— Она родилась в Каллингтоне четыре года назад, — небрежно проговорил Джем, не выпуская изо рта трубки. — Я ее купил годовалой у Тима Брея, ты знаешь Тима? Он продал ее мне и уехал в Дорсет. Тим всегда говорил, что я рано или поздно верну свои деньги за эту лошадку. Ее мамаша из Ирландии набрала кучу призов.
Он попыхивал трубкой, пока те двое внимательно осматривали лошадь. Казалось, прошла вечность, прежде чем они закончили.
— А что у нее со шкурой? — спросил востроглазый. — Она шершавая на ощупь. У нее какой-то налет, это мне не нравится. Ты ее не красил случайно?
— Да все у нее нормально, — ответил Джем. — Вон еще одна стоит, она летом чуть не сдохла, но я ее выходил. Лучше было бы подержать ее до весны, да это денег стоит. Да нет, эта вороная — вы с ней не промахнетесь. По-моему, ее папаша был серой масти, взгляните на волос, вон там, поближе к коже, — она серая, верно? Тим, по-моему, продешевил с этой лошадкой. Взгляните на холку, это же то, что вам надо. Я прошу за нее всего восемнадцать гиней.
Востроглазый покачал головой. Барышник колебался.
— Пятнадцать — и ударим по рукам, — предложил он.
— Нет, моя цена — восемнадцать и ни пенни меньше.
Двое мужчин советовались шепотом. Мэри услышала слово «жульничество», и Джем бросил на нее взгляд поверх голов.
— Что-то мне не нравится, — мялся востроглазый. — А где у нее примета?
— А ты осторожный покупатель, — похвалил Джем востроглазого и показал ему шрам в лошадином ухе. — Можно подумать, будто я украл эту лошадь. Ну что, примета есть?
— Как будто есть. Но тебе повезло, что Тим Брей уехал в Дорсет. Он никогда не был хозяином этой лошади, что бы ты здесь ни пел. Я бы не брал ее, Стивенс, на твоем месте. У тебя с ней будут неприятности. Пойдем отсюда.
— Она неплохо смотрится. — Громкоголосый с сожалением смотрел на лошадь. — Неважно, какой масти был ее папаша, хоть пегой. Чего ты придираешься, Уилл?
Востроглазый пошептал ему что-то на ухо.
— Понятно, — кивнул барышник. — Несомненно, ты прав. У тебя глаз наметанный. Пожалуй, лучше не связываться. Можешь оставить эту лошадь себе, — обратился он к Джему. — Послушайся моего совета и сбавь цену. Если она останется у тебя, ты потом пожалеешь. — И он начал проталкиваться через толпу. Остроглазый двинулся за ним.
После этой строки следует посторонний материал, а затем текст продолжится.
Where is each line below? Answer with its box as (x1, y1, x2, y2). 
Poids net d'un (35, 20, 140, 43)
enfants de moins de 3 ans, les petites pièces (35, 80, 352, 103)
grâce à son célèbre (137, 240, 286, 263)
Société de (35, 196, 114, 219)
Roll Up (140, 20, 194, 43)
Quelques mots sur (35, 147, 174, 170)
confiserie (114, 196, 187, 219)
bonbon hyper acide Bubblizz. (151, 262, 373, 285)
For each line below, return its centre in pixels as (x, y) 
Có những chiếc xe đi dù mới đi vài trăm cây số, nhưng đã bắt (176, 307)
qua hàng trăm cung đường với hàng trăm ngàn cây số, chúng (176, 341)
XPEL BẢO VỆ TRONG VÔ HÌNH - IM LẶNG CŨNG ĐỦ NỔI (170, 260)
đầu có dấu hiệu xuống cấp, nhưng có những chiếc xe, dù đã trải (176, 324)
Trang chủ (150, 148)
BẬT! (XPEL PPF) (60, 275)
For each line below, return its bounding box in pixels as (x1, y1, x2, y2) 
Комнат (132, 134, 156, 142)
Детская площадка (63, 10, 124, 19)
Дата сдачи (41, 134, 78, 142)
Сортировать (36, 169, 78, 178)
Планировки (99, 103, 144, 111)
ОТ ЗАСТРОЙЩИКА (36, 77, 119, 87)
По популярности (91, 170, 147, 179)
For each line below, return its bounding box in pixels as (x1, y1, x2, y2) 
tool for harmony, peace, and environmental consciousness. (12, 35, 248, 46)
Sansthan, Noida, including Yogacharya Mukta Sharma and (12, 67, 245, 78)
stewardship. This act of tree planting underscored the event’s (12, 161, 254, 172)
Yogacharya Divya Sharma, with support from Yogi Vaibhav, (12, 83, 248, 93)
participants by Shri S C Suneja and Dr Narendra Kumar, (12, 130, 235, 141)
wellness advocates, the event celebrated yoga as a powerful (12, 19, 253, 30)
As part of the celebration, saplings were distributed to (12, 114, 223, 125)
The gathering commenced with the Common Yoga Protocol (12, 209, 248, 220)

Мэри облегченно вздохнула, когда они удалились. Она ничего не могла понять по выражению лица Джема, который продолжал насвистывать. Никто больше не подходил к вороной лошади. На нее смотрели искоса. В четверть шестого Джем продал вторую лошадь за шесть фунтов какому-то простофиле-фермеру после долгого и веселого торга. Мэри начала уставать. Сгущались сумерки, зажглись фонари. Городок погружался в атмосферу загадочности. Мэри уже раздумывала о возвращении к повозке, когда услышала женский голос и негромкий смех. Мэри обернулась и увидела дорогой плащ и шляпу с перьями. Красиво одетая дама вышла из кареты.
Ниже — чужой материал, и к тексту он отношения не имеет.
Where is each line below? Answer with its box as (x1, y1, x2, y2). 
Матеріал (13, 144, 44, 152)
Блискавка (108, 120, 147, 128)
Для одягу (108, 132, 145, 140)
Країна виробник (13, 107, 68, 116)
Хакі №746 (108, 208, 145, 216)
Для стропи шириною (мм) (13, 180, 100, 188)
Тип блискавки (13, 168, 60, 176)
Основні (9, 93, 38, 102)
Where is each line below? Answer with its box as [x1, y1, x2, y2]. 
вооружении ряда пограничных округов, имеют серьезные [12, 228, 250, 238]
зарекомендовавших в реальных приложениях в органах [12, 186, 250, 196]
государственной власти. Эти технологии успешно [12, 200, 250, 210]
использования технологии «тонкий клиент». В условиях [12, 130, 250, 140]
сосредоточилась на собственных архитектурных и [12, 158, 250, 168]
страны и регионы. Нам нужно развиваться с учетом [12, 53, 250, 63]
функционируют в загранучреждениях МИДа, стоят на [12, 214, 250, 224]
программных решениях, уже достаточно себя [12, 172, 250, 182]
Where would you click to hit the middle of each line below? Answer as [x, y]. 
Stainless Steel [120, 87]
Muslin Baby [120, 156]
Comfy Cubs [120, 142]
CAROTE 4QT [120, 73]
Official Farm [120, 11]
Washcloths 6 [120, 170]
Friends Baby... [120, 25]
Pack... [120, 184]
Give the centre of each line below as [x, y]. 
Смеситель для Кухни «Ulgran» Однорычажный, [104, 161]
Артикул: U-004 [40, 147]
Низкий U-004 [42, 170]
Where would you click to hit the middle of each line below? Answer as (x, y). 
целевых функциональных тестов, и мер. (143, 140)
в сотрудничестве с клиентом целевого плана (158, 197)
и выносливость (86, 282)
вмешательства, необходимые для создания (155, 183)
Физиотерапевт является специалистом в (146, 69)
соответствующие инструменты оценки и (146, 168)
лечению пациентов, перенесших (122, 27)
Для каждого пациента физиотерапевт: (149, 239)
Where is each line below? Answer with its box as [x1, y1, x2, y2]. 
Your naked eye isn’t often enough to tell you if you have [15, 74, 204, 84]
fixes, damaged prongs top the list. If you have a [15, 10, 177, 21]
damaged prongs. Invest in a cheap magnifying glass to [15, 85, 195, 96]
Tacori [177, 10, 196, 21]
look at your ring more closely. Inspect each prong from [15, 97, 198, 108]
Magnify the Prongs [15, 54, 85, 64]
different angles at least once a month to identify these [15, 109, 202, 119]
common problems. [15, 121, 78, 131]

— Посмотри, Джеймс, — говорила она, — ты когда-нибудь видел такую прекрасную лошадь? Она держит голову совсем как бедняжка Бьюти. Сходство поразительное, только эта вороная, и, конечно, не так воспитана.
Ее спутник посмотрел через монокль.
— Черт побери, Мария, я ничего не понимаю в лошадях. Ты хочешь купить ее, дорогая?
Женщина рассмеялась.
— Это будет чудесный подарок детям на Рождество! Они проклинают беднягу Роджерса с тех пор, как пропала Бьюти. Спроси цену, Джеймс.